К учителям из Платоновой и Ксенократовой школы, равно как и к Паребату Киренскому, он относился с презрением, зато восхищался Стильпоном; когда у него спросили мнение о Стильпоне, он только и ответил, что это — истинно свободный человек. Вообще же он был скрытен, и вести с ним дела было трудно — на все он отвечал уклончиво и находчиво. Спорщик он был отменный (пишет Антисфен в «Преемствах»); особенно он любил допрос такого рода: «То-то и то-то — вещи разные?» — «Так». — «Польза и благо — вещи разные?» «Так». — «Стало быть, польза не есть благо».

Говорят, он не признавал отрицательных аксиом и обращал их в положительные; а из положительных он признавал лишь простые и отвергал непростые, то есть составные и сложные. Гераклид пишет, что хотя по учению он и был платоником, однако диалектику он только вышучивал. Так, Алексин однажды задал ему вопрос:

«Ты перестал бить своего отца?»[232 — Начало известного софизма: «Ты перестал бить своего отца?» — Нет. — «Значит, ты бьешь своего отца».] — а он ответил: «И не бил, и не переставал». Тот настаивал, чтобы было сказано простое «да» или «нет» во избежание двусмысленности; а он на это: «Смешно, если я буду следовать твоим правилам, когда можно взять и остановить тебя еще на пороге!»

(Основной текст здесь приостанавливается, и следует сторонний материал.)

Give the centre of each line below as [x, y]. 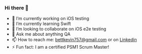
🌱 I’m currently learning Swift [41, 24]
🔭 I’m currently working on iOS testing [50, 19]
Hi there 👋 [17, 8]
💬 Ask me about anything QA [41, 34]
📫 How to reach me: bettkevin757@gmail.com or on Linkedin [74, 40]
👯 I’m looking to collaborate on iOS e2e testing [59, 29]
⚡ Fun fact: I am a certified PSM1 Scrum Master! [60, 47]
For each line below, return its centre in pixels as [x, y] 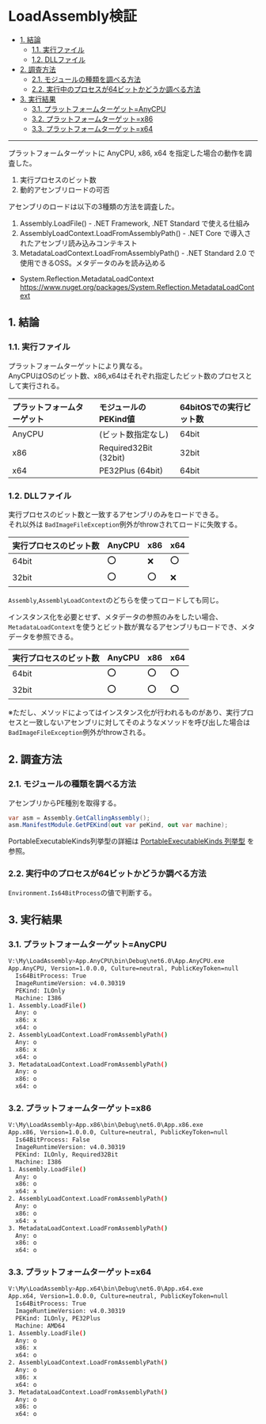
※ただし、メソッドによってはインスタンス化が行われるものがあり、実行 [124, 712]
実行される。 [43, 386]
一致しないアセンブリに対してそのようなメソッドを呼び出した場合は [140, 722]
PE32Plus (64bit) [131, 470]
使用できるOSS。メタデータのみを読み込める [93, 263]
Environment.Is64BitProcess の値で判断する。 [82, 893]
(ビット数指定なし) [133, 434]
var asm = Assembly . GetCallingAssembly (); [79, 818]

Биону, который усердствовал, опровергая гадателей, он сказал: «Ты бьешь лежачих!»[233 — Пословица (буквально: «убиваешь убитых»).] А услышав, как кто-то говорил, что высшее благо иметь все, чего желаешь, он возразил: «Нет, гораздо выше — желать того, что тебе и вправду нужно».

Антигон Каристский утверждает, что он ничего не писал и не сочинял и поэтому не придерживался ничьих доводов. В разбирательствах был он, говорят, таким воинственным, что подчас уходил с подбитым глазом. Таков он был в речах, а в поведении, напротив, необычайно мягок. Над Алексином он много потешался и жестоко его вышучивал — и в то же время услужил ему, дав охрану его жене, когда она ехала от Дельфов до Халкиды и опасалась по дороге разбойников и грабителей.

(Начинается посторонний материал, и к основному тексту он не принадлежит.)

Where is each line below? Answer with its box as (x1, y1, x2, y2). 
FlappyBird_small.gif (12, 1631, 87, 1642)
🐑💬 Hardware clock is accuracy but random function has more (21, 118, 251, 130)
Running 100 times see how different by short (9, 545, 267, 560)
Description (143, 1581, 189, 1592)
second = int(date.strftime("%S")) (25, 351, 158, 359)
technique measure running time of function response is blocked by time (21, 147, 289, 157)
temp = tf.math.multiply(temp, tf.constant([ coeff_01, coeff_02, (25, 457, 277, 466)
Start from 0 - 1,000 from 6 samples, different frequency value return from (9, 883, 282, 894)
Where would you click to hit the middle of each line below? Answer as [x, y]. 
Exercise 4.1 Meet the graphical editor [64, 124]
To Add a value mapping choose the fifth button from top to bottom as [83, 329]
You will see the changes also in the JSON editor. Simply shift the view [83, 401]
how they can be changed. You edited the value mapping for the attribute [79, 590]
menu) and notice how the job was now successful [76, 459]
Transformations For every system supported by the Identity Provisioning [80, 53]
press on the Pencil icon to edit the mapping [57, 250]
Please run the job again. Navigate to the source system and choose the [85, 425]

Другом он был настоящим — это видно из того, как жил он душа в душу с Асклепиадом, которого любил не меньше, чем Пилад — своего друга. Асклепиад был старшим, и люди говорили, что это поэт, а Менедем — актер. Говорят, однажды Архиполид выписал им три тысячи драхм, но они так упрямо спорили за право взять свою долю вторым, что оба так и остались без денег. Еще говорят, что когда они женились, то на дочери женился Асклепиад, а на матери — Менедем; жена Асклепиада умерла раньше, и тогда он взял от Менедема его жену; а Менедем потом, став во главе города, нашел себе другую жену, богатую, однако хозяйство в их общем доме продолжал поручать своей первой жене. Впрочем, Асклепиад с Менедемом жили неприхотливо, пользуясь от большого малым. Впоследствии мальчик, которого любил Асклепиад, пришел однажды на пирушку, и молодые люди его не хотели принимать, а Менедем велел впустить: Асклепиад, сказал он, даже из могилы открывает ему эти двери.

Деньги на житье давали им Гиппоник Македонский и Агетор Ламийский: Агетор подарил по тридцать мин каждому, а Гиппоник дал Менедему две тысячи драхм на приданое дочерям: дочерей было трое (пишет Гераклид), а мать их была родом из Оропа.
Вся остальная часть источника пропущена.